On November 25, 2022, Alberta Finance Minister Travis Toews tabled the mid-year fiscal and economic update. The top line number everyone focused on was that Alberta was running a $12-billion surplus. But beyond that headline, the numbers showed Alberta’s fiscal position to be as precarious as it has ever been. The surplus was only generated because of record revenues from bitumen royalties ($19-billion) and other non-renewable-resource royalties ($8.8-billion). Had these revenues been directly transferred into the Heritage Fund, Alberta’s surplus would have become a nearly $16-billion deficit. In other words, Alberta’s fiscal position continues to be tied, for good or for bad, to world oil prices, which are volatile and out of Alberta’s control. Delinking Alberta’s finances from royalties means that Alberta needs to diversify its own revenue sources. A sales tax has long been promoted as such a stabilizer. It is therefore timely that A Sales Tax for Alberta: Why and How provides an up-to-date collection of essays giving various rationales for considering a sales tax in Alberta.
The central theme of this book is to lay bare to readers why Alberta needs a sales tax. It makes the case for why a provincial sales tax provides a source of stable revenue that is much needed by a province that has never, regardless of the political stripe of the government of the day, balanced its budget without relying on resource revenues. Over 10 chapters, four of them written by editor Robert L. Ascah (a former director of the Institute for Public Economics at the University of Alberta), the book attempts to detail why a provincial sales tax is easier and cheaper to administer than income taxes, albeit without tackling the nerdy commodity tax specificities of the design and implementation details that matter greatly for this argument.

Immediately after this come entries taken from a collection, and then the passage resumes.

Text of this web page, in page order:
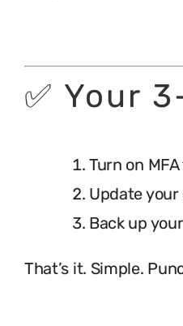
✅ Your
Turn on
Update
Back up
That’s it. Simple.
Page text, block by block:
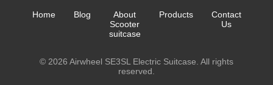
Home Blog
About
Scooter
suitcase
Products
Contact
Us
© 2026 Airwheel SE3SL Electric Suitcase. All rights
reserved.
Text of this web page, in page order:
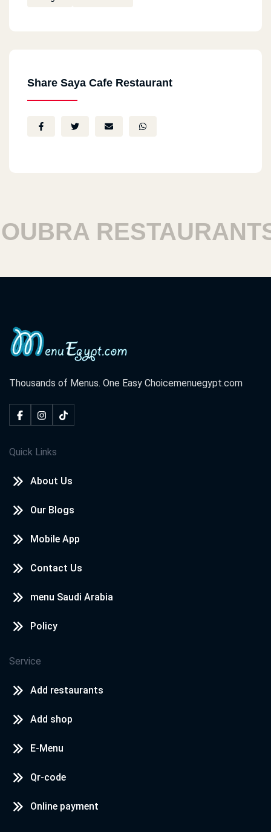
Share Saya Cafe Restaurant
RESTAURANTS
Thousands of Menus. One Easy Choicemenuegypt.com
Quick Links
About Us
Our Blogs
Mobile App
Contact Us
menu Saudi Arabia
Policy
Service
Add restaurants
Add shop
E-Menu
Qr-code
Online payment
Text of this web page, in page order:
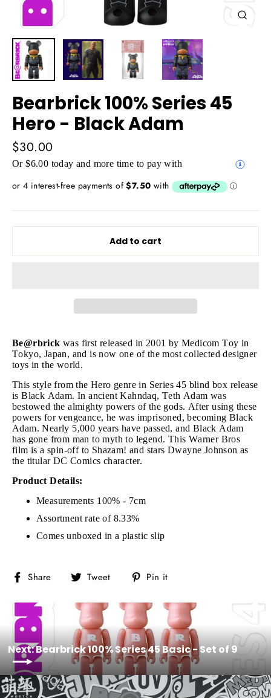
Bearbrick 100% Series 45
Hero - Black Adam
Regular
price
$30.00
Or $6.00 today and more time to pay with
Add to cart
Be@rbrick was first released in 2001 by Medicom Toy in
Tokyo, Japan, and is now one of the most collected designer
toys in the world.
This style from the Hero genre in Series 45 blind box release
is Black Adam. In ancient Kahndaq, Teth Adam was
bestowed the almighty powers of the gods. After using these
powers for vengeance, he was imprisoned, becoming Black
Adam. Nearly 5,000 years have passed, and Black Adam
has gone from man to myth to legend. This Warner Bros
film is a spin-off to Shazam! and stars Dwayne Johnson as
the titular DC Comics character.
Product Details:
Measurements 100% - 7cm
Assortment rate of 8.33%
Comes unboxed in a plastic slip
Share
Share
Facebook
Tweet
Tweet
Twitter
Pin it
Pinterest
Next: Bearbrick 100% Series 45 Basic - Set of 9
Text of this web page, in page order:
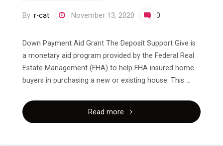
By r-cat November 13, 2020 0
Down Payment Aid Grant The Deposit Support Give is
a monetary aid program provided by the Federal Real
Estate Management (FHA) to help FHA insured home
buyers in purchasing a new or existing house. This …
Read more "On

After all, just ask British Columbia if it is easier to administer a sales tax that directly piggybacks on the existing federal Goods and Services Tax system or one that is instead unique to the province.

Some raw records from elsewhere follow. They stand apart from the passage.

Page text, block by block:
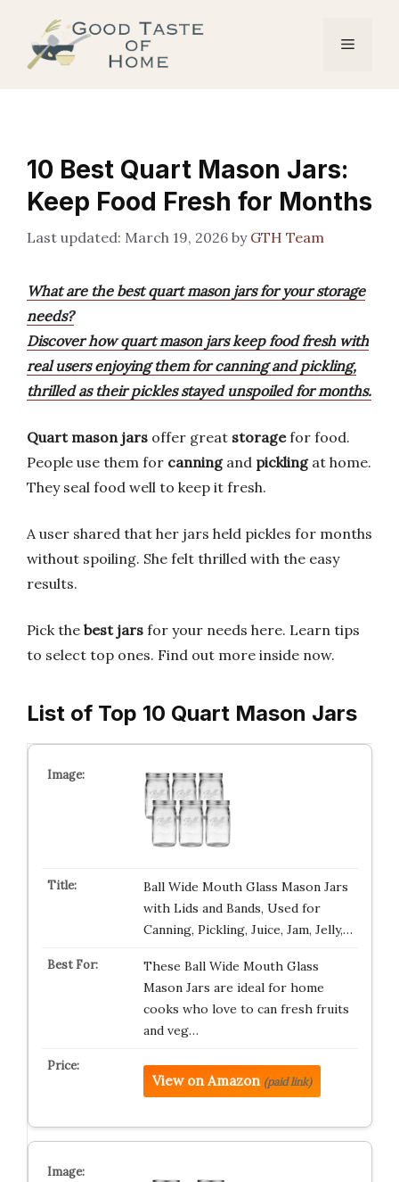
content
Menu
10 Best Quart Mason Jars:
Keep Food Fresh for Months
March 19, 2026 by GTH Team
What are the best quart mason jars for your storage
needs?
Discover how quart mason jars keep food fresh with
real users enjoying them for canning and pickling,
thrilled as their pickles stayed unspoiled for months.
Quart mason jars offer great storagefor food.
People use them for canningand picklingat home.
They seal food well to keep it fresh.
A user shared that her jars held pickles for months
without spoiling. She felt thrilled with the easy
results.
Pick the best jars for your needs here. Learn tips
to select top ones. Find out more inside now.
List of Top 10 Quart Mason Jars
Ball Wide Mouth Glass Mason Jars
with Lids and Bands, Used for
Canning, Pickling, Juice, Jam, Jelly,…
These Ball Wide Mouth Glass
Mason Jars are ideal for home
cooks who love to can fresh fruits
and veg…
View on Amazon (paid link)
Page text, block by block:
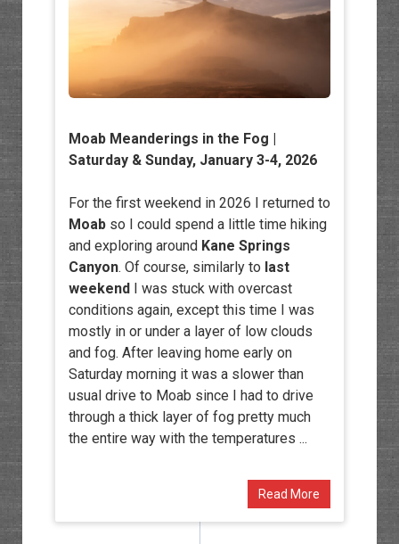
Moab Meanderings in the Fog |
Saturday & Sunday, January 3-4, 2026
For the first weekend in 2026 I returned to
Moabso I could spend a little time hiking
and exploring around Kane Springs
Canyon. Of course, similarly to last
weekendI was stuck with overcast
conditions again, except this time I was
mostly in or under a layer of low clouds
and fog. After leaving home early on
Saturday morning it was a slower than
usual drive to Moab since I had to drive
through a thick layer of fog pretty much
the entire way with the temperatures ...
Read More
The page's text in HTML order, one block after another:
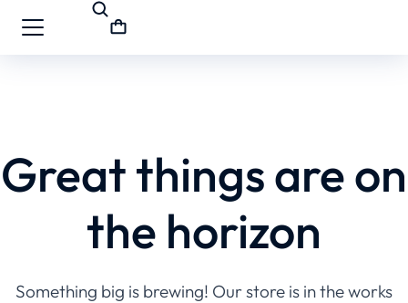
Great things are on
the horizon
Something big is brewing! Our store is in the works
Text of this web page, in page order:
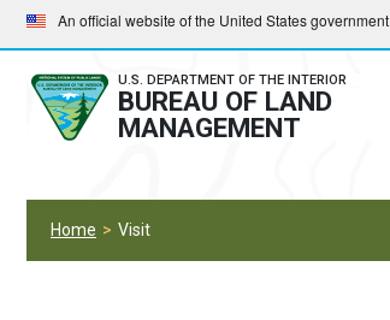
Skip
to
main
navigation
Skip
to
main
content
An official website of the United States government
U.S. DEPARTMENT OF THE INTERIOR
BUREAU OF LAND
MANAGEMENT
Home Visit
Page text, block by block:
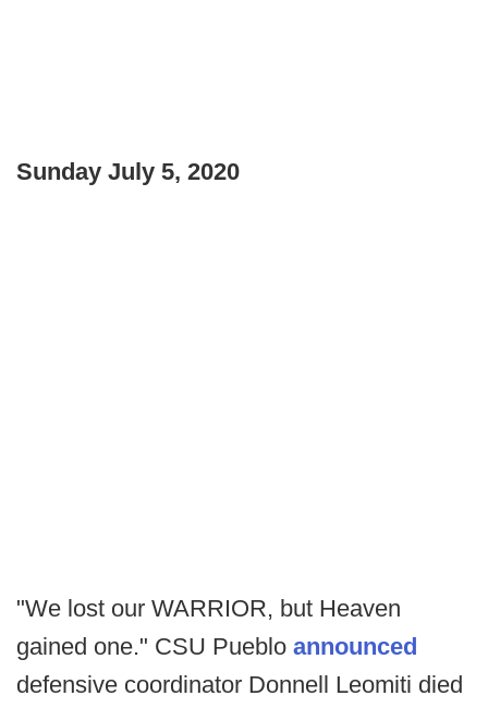
Sunday July 5, 2020
"We lost our WARRIOR, but Heaven
gained one." CSU Pueblo announced
defensive coordinator Donnell Leomiti died
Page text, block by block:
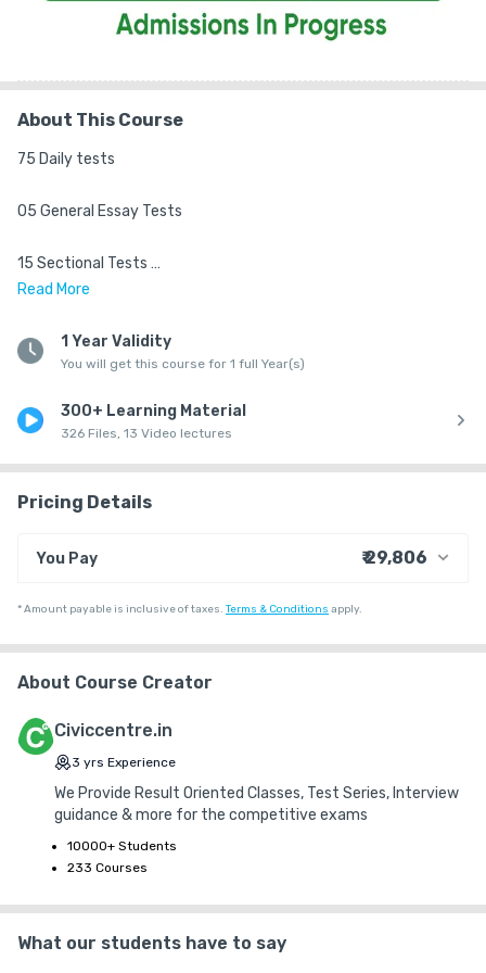
About This Course
75 Daily tests
05 General Essay Tests
15 Sectional Tests
07 Full Length Tests
Highlights
• Based on New Syllabus & Exam Standard
Students)
• Mode: Online & Offline
• Medium: English & Telugu
Read More
1 Year Validity
You will get this course for 1 full Year(s)
300+ Learning Material
326 Files, 13 Video lectures
Pricing Details
You Pay ₹ 29,806
+ ₹ 4,424
Platform Fee
*Amount payable is inclusive of taxes. Terms & Conditions apply.
About Course Creator
Civiccentre.in
3 yrs Experience
We Provide Result Oriented Classes, Test Series, Interview
guidance & more for the competitive exams
10000+ Students
233 Courses
What our students have to say
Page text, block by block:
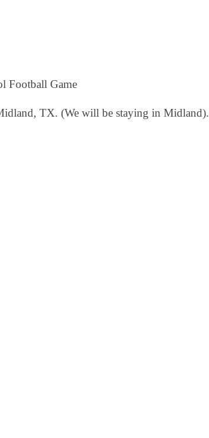
Football Game
TX. (We will be staying in Midland).
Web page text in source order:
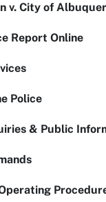
v. City of
Report Online
Police
& Public
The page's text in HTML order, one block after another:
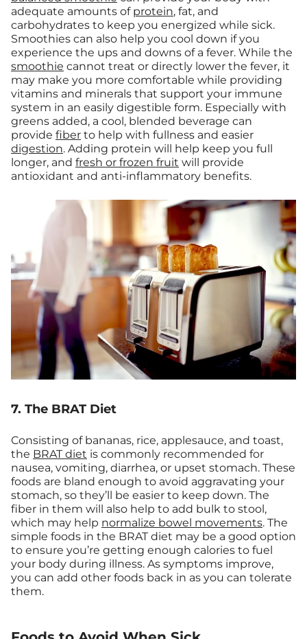
adequate amounts of protein, fat, and
carbohydrates to keep you energized while sick.
Smoothies can also help you cool down if you
experience the ups and downs of a fever. While the
smoothie cannot treat or directly lower the fever, it
may make you more comfortable while providing
vitamins and minerals that support your immune
system in an easily digestible form. Especially with
greens added, a cool, blended beverage can
provide fiber to help with fullness and easier
digestion. Adding protein will help keep you full
longer, and fresh or frozen fruit will provide
antioxidant and anti-inflammatory benefits.
7. The BRAT Diet
Consisting of bananas, rice, applesauce, and toast,
the BRAT diet is commonly recommended for
nausea, vomiting, diarrhea, or upset stomach. These
foods are bland enough to avoid aggravating your
stomach, so they’ll be easier to keep down. The
fiber in them will also help to add bulk to stool,
which may help normalize bowel movements. The
simple foods in the BRAT diet may be a good option
to ensure you’re getting enough calories to fuel
your body during illness. As symptoms improve,
you can add other foods back in as you can tolerate
them.
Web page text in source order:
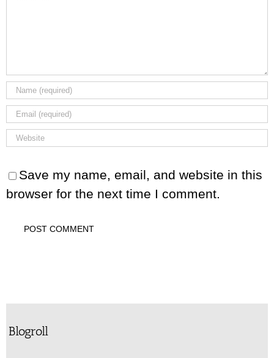
Save my name, email, and website in this
browser for the next time I comment.
Blogroll
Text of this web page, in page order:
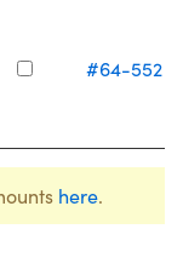
#64-552
here.
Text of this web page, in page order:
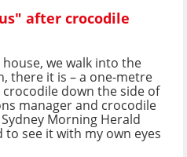
after crocodile
we walk into the
there it is – a one-metre
down the side of
manager and crocodile
Morning Herald
see it with my own eyes
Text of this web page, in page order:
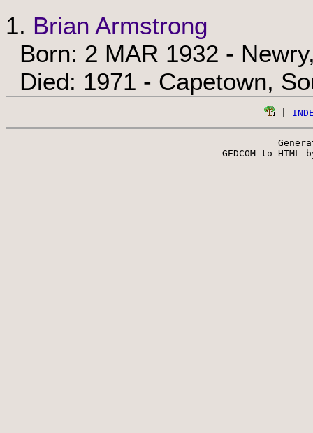
1. Brian Armstrong
Born: 2 MAR 1932 -
Died: 1971 - Capetown,
GEDCOM to HTML
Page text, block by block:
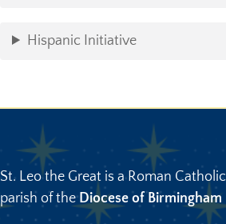
Hispanic Initiative
St. Leo the Great is a Roman Catholic
parish of theDiocese of Birmingham

The volume also takes on the thorny issue of why a sales tax in Alberta has long been taboo, or, as the chapter by Graham Thomson calls it, a “political suicide tax.” Indeed, in Alberta there is no good time to discuss a sales tax—not when resource revenues slump and the province is running significant deficits, and not when resource revenues rain money into the provincial coffers that are spent by the government of the day with the glee of a lottery winner.
And therein lies the rub. As noted in the afterword by Trevor W. Harrison (a retired professor of sociology at the University of Lethbridge), an important step in the path to a sales tax is to get Albertans to “yes.” Yet no matter how many boom-and-bust cycles Alberta has weathered, it is never the right time to talk about a sales tax. Perhaps the (post-) COVID environment will provide that opportunity, as Albertans watch their hospitals once again buckle under the pressures of maintaining access to healthcare for all Albertans while also dealing with the infectious trifecta of COVID, the annual flu and respiratory syncytial virus (RSV).

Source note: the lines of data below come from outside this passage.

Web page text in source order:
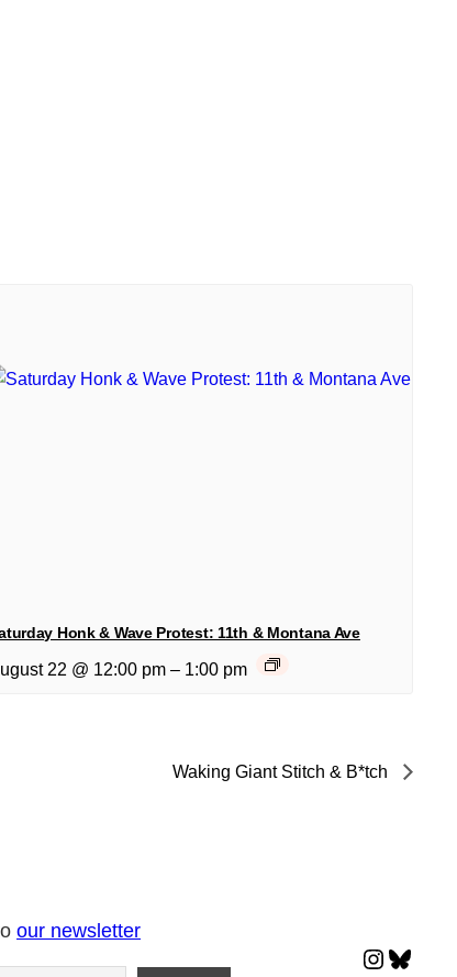
Honk & Wave Protest: 11th & Montana Ave
22 @ 12:00 pm – 1:00 pm
Waking Giant Stitch & B*tch
our newsletter
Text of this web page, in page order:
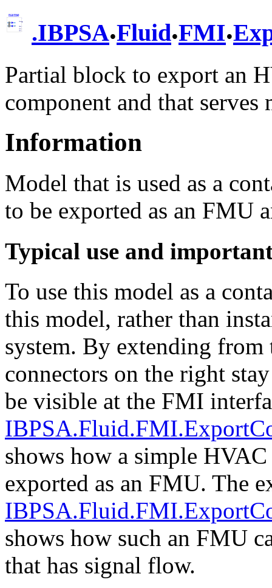
.IBPSA.Fluid.FMI.
Partial block to export an
component and that
Information
Model that is used as a
to be exported as an FMU
Typical use and
To use this model as a
this model, rather than
system. By extending
connectors on the right
be visible at the FMI
shows how a simple
exported as an FMU. The
shows how such an FMU
that has signal flow.
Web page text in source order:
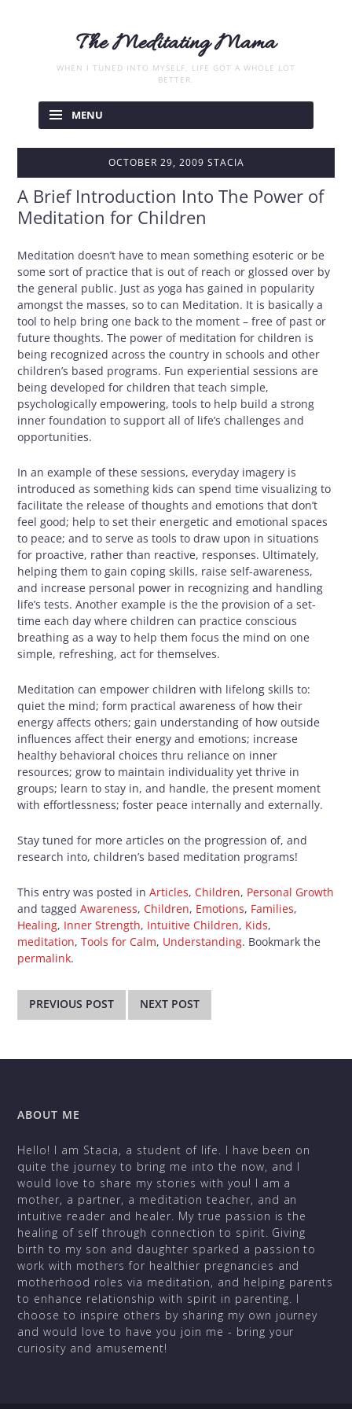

A missed opportunity in this volume, however, was to move beyond the usual arguments for and against a sales tax, arguments familiar to all public finance economists, and tackle the heterogeneous effects of a sales tax and how those can be mitigated through proper attention to design and implementation. A growing literature documents specifically the gender and racial inequities in our tax frameworks, and a sales tax is not immune to these inherent biases. Perhaps this could have been achieved had greater consideration been given to including more diverse authors.
Lindsay Tedds is an associate professor in the department of economics at the University of Calgary.